THURSDAY 6/7

PDX POP NOW! 2012 COMPILATION RELEASE: SUN ANGLE, WILD ONES, HOLLYWOOD TANS, MC ROSE, DJ PORSCHE CAYENNE
(Holocene, 1001 SE Morrison) See My, What a Busy Week!

GIDEON FREUDMANN
(The Secret Society, 116 NE Russell) If the Portland Cello Project flexes the limitations of the classical ensemble, then Gideon Freudmann has completely busted the boundaries of what a solo cello can do. When he's not playing with the Cello Project, Freudmann makes explorative, stylistically diverse recordings, using effects and loops to make his cello sound like a million different things. He layers light, rain-on-the-windowpane plucks with sonorous bowed laments; he puts his cello through a fuzz pedal and makes the damn thing howl with feedback. Freudmann's new album Rain Monsters is a celebration of this rainy city, and his compositions range in impact from light drizzle to heavy downpour. NED LANNAMANN

HAUSCHKA, NAOMI LAVIOLETTE
(Doug Fir, 830 E Burnside) Last year, Hauschka released an album of house music. This wasn't a shocking event—unless you knew that Hauschka, real name Volker Bertelmann, from Düsseldorf, is a composer and pianist.
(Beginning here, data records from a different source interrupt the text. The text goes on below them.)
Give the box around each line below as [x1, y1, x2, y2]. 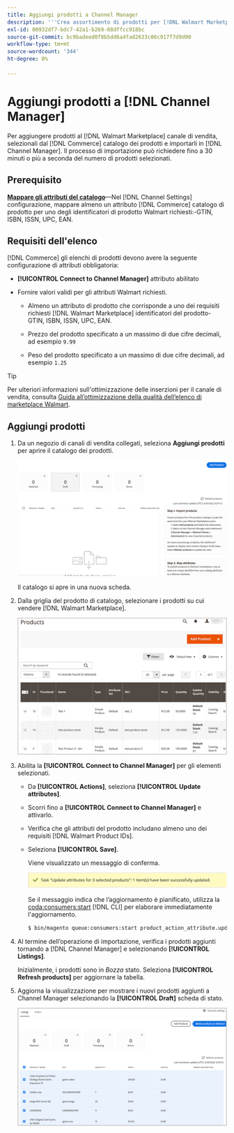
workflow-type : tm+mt [7, 40, 70, 48]
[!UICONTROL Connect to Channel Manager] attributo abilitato [17, 274, 200, 283]
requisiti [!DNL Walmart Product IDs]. [27, 831, 134, 840]
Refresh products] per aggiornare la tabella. [17, 972, 145, 981]
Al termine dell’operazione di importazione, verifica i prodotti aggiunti [17, 937, 216, 945]
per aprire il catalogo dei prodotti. [17, 447, 114, 455]
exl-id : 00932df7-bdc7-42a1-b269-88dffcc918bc [7, 26, 145, 33]
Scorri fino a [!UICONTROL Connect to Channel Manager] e [27, 803, 202, 811]
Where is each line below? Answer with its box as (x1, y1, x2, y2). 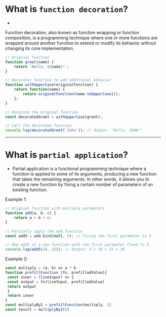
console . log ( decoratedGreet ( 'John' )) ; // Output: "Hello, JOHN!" (5, 128, 142, 133)
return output (7, 284, 37, 289)
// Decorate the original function (5, 110, 79, 115)
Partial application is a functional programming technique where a (12, 166, 147, 172)
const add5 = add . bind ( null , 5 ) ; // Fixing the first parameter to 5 (5, 233, 152, 239)
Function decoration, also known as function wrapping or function (5, 29, 139, 35)
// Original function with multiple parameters (5, 206, 105, 211)
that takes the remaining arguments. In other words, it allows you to (12, 176, 150, 182)
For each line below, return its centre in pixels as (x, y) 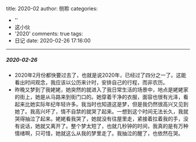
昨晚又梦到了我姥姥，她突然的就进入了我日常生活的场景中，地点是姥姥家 (101, 90)
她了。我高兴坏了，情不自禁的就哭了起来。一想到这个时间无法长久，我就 (101, 111)
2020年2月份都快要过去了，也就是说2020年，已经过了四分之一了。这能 (100, 75)
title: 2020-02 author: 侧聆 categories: (52, 8)
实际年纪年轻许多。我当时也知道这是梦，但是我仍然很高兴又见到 (111, 104)
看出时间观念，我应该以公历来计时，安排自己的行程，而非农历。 (91, 82)
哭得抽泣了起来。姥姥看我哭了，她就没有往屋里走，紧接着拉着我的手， (99, 119)
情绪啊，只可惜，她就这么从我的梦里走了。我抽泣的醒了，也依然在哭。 (99, 133)
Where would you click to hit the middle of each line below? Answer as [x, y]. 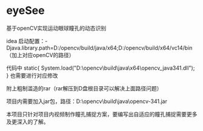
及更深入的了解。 [28, 121]
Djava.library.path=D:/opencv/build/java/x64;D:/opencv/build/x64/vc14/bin [99, 48]
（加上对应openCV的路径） [40, 55]
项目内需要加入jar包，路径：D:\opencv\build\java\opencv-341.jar [87, 101]
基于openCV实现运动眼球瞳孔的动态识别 [56, 28]
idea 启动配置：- [27, 41]
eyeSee [25, 11]
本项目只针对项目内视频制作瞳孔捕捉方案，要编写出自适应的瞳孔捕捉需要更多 [102, 114]
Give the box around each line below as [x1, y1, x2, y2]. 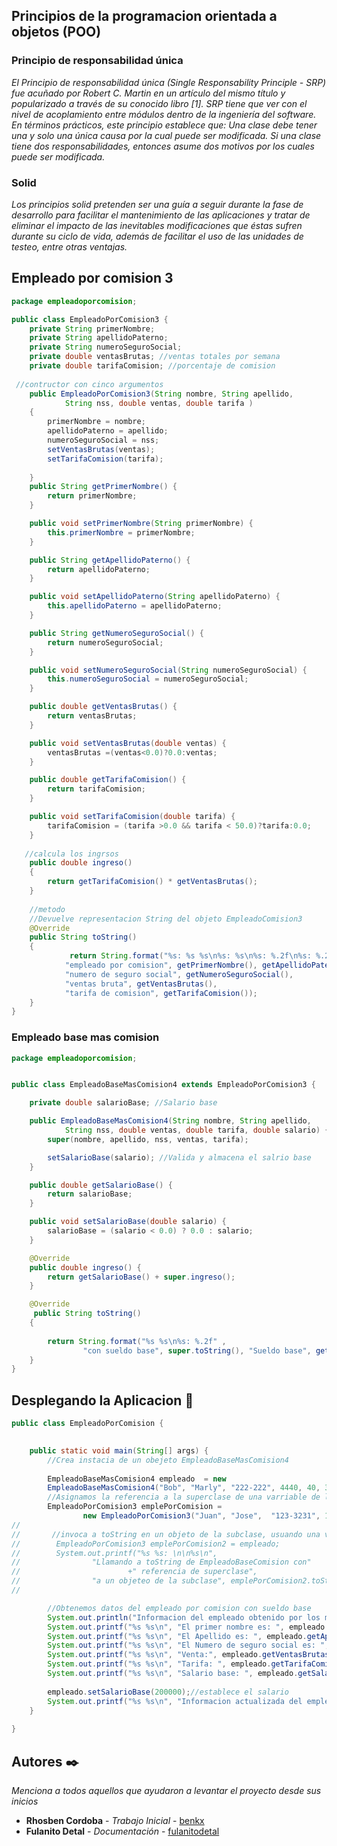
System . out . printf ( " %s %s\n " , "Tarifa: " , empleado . [47, 1659, 272, 1669]
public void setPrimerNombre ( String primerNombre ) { [29, 519, 254, 529]
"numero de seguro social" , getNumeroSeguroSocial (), [64, 969, 294, 979]
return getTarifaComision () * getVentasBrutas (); [47, 877, 258, 887]
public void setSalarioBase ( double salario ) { [29, 1217, 227, 1227]
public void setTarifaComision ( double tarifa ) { [29, 812, 236, 822]
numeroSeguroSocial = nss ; [47, 435, 160, 446]
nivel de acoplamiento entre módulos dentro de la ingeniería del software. [11, 108, 317, 120]
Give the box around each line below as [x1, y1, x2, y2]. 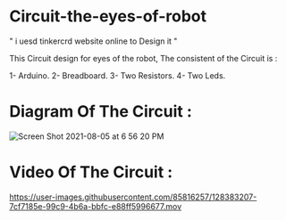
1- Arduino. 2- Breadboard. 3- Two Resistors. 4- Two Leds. [9, 69, 226, 81]
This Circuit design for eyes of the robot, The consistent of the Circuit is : [9, 53, 278, 63]
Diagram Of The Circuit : [9, 102, 192, 122]
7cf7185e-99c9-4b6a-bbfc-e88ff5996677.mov [9, 200, 181, 211]
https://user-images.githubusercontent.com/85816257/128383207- [9, 191, 257, 202]
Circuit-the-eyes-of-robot [9, 6, 207, 27]
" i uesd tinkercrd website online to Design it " [9, 36, 178, 46]
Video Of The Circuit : [9, 162, 173, 183]
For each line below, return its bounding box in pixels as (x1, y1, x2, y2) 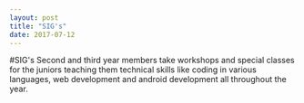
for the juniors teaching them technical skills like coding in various (9, 64, 257, 75)
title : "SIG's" (9, 22, 67, 31)
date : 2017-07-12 (9, 30, 76, 39)
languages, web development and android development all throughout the (9, 74, 287, 85)
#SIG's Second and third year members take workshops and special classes (9, 55, 295, 66)
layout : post (9, 13, 59, 23)
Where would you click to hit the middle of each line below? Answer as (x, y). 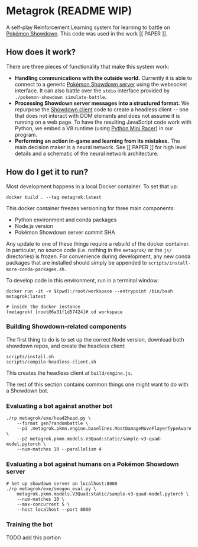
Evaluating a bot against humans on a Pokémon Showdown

He's famous for sticking objects in the guts of his pianos, John Cage-style, to create lovely, understated compositions. Endearingly, the best song on Hauschka's 2010 album, Foreign Landscapes, is called "Mount Hood." If you didn't know better, you'd guess, "maybe Satie?" On 2011's Salon des Amateurs, Hauschka collaborated with múm drummer Samuli Kosminen, Calexico's John Convertino and Joey Burns (who may have inspired the great use of horns), and a computer. The piano is still unplugged, so the term "house" should be read loosely, but maybe not as much as you'd think. By the end of each song, the layered tracks come together to create sophisticated, supercool dance grooves. REBECCA WILSON

LIKE A VILLAIN, HAGS, EACH OTHER, COLE BABY
(Record Room, 8 NE Killingsworth) If Björk were stranded on a desert island and had to reinterpret the score to the original Pink Panther with only a loop pedal, a glockenspiel, and a clarinet, I would imagine it would come out similar to "Glass Watch" on Like a Villain's The Life of a Gentleman. The music of Like a Villain, the minimalist avant-garde solo project of Holland Andrews, is hauntingly beautiful. She layers her voice, field recordings, and mostly non-chordal instruments to create a voluptuous yet raw backdrop for her lyrics, which are sparse but emotionally intense. Watching her stack layers on top of layers in live performance is a highly recommended experience. ROCHELLE HUNTER

FRIDAY 6/8

IN THE COOKY JAR TWO-YEAR ANNIVERSARY: DJ COOKY PARKER
(Eagles Lodge, 4904 SE Hawthorne) See My, What a Busy Week!

JAPANTHER VS. NIGHTSHADE
(Disjecta, 8371 N Interstate) See My, What a Busy Week!

TU FAWNING, HOOKERS, REGULAR MUSIC
(Holocene, 1001 SE Morrison) Read our article on Tu Fawning.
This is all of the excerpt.